The identical motion plots are a good sign, and show that the same relative
orientations are estimated both with and without doing the manual
reorientation. i.e. The manual realignment makes no difference.
Basically, the estimated motion that is plotted is derived from the .mat files
(or the sform in the headers in SPM5b) after the images have been realigned.
The plots don't show the difference made by realignment. e.g. if you realign
the same data twice, you should (hopefully) obtain (almost) identical plots
both times.
Best regards,
-John
> I am in the process of analysing an fMRI data set. However, I am having
> problems with the amount of movement (greater than 5 degrees rotation and 5
> mm translation) in some of the subjects.
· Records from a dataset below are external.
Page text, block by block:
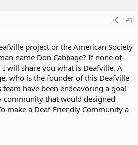
#1
project or the American Society
name Don Cabbage? If none of
will share you what is Deafville. A
who is the founder of this Deafville
team have been endeavoring a goal
community that would designed
make a Deaf-Friendly Community a
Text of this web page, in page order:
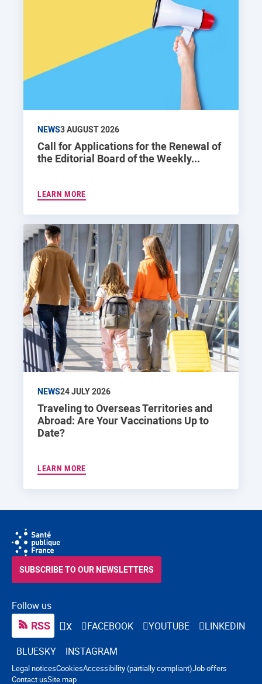
NEWS3 AUGUST 2026
Call for Applications for the Renewal of
the Editorial Board of the Weekly...
LEARN MORE
NEWS24 JULY 2026
Traveling to Overseas Territories and
Abroad: Are Your Vaccinations Up to
Date?
LEARN MORE
Follow us
RSS X FACEBOOK YOUTUBE
LINKEDIN
BLUESKY
INSTAGRAM
SUBSCRIBE TO OUR NEWSLETTERS
Navigation footer
Legal noticesCookiesAccessibility (partially compliant)Job offers
Contact usSite map
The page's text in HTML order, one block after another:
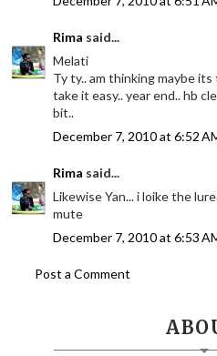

In some instances it is just 1
> scan volume where there is a large movement before returning to the
> original position and in other cases there is a large movement and then the
> new position is maintained for the remaineder of the scanning session.
>
> I have tried to seperately move the position of the images where there is a
> large movement, using the 'reorientate' option before realignment, however,
> even though .mat files are generated during 'reorientation' they appear to
> have no effect on the realignment step (I am getting identical motion plots
> before and after I perform any reorientation of the images).
>
> My question is therefore, is there a way to manually realign specific
> images where there is a large movement to bring them back into line with
> the rest of the data set before realignment?